D’autres patients, à l’inverse, entrent en séance avec une récusation presque théâtrale : « Je n’ai rien à dire », « Rien ne me vient », « Je ne sais pas par où commencer ». Ce vide est une scène. Ce mutisme apparent est un discours. Car ce « rien » n’est jamais rien ; il est déjà un signifiant majeur de la cure. Il est la présentation du symptôme sous forme de désert. Et Freud restait intraitable : ne jamais donner au patient la matière dont il vous supplie. Ne pas lui dire « parlez de ceci », « évoquez cela ». Ce serait, écrivait-il, réinstaller le fantasme d’un médecin détenteur de la clé du récit. Or l’analyse commence précisément quand la demande d’orientation échoue.

C’est là que Lacan déplace tout. On croit souvent que la coupure est un acte final, une clôture soudaine, un adieu brusque à la séance. C’est mal comprendre son coup de maître. La coupure est un geste inaugural, en début de séance. Elle n’est pas la fin du temps, mais la création du temps analytique. Elle ouvre au lieu de fermer. Lacan, joueur de poker plus qu’horloger, introduit une autre logique : le patient entre dans la séance avec une préparation… qu’il ne pourra pas dérouler comme il le souhaite. Le sol se dérobe. La partition tombe. C’est à lui d’interpréter ce geste, non à l’analyste d’interpréter le sien.

C’est cela, la véritable révolution : inverser le sens de l’interprétation. Ce n’est plus l’analyste qui doit interpréter le désir du patient, mais le patient qui se trouve dans la position d’interpréter le désir de l’analyste. Subversion radicale de l’économie transférentielle. Le maître n’est plus maître. Le patient n’est plus soumis. L’adresse circule autrement. Le désir de l’analyste — cet opérateur central de la cure — n’est pas ce qu’il veut, mais ce qu’il manque à dire.

Dans cet espace mouvant, la formule de Lacan prend toute sa portée : la guérison, si elle advient, ne vient que de surcroît — car les névroses actuelles sont incurables en leur structure même. Non pas incurables comme une condamnation biologique ou un destin malheureux, mais incurables en tant qu’elles constituent l’armature même du sujet, son mode singulier de se défendre, de jouir, de se maintenir dans le monde. Le sujet contemporain est ainsi saturé de résistances, de défenses rigides, de savoirs préfabriqués, d’hyper-organisation psychique.

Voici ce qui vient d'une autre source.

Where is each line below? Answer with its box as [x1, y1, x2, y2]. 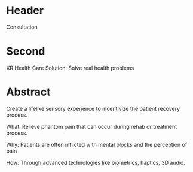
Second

Le surmontement de ces résistances est impossible — mais leur maniement peut être une voie de transformation. La coupure, loin d’être un affront, est le scalpel symbolique qui extrait un peu d’air dans la chambre close du discours.

Ainsi se joue la psychanalyse : à la lisière du dire et du non-dire, du secret et de son aveu impossible, du préparé et de l’inattendu. Ce n’est pas la cohérence qui pousse la cure, mais la béance. Ce n’est pas la maîtrise du patient, mais son ratage. Ce n’est pas la continuité, mais la suspension. Tout se décide dans les interstices : dans la phrase avortée, dans la pensée qui « ne vient pas », dans la surprise d’un mot qu’on n’avait pas prévu, dans le temps coupé avant d’avoir pu refermer la boucle.

L’analyse commence toujours par un commencement impossible. Et c’est dans ce commencement impossible que se joue l’acte analytique, le seul : faire advenir une parole qui ne se savait pas prête, donner droit à un surgissement que l’on ne pouvait écrire à l’avance, et faire de la résistance non pas un obstacle, mais un alliage, un allié, une matière vivante.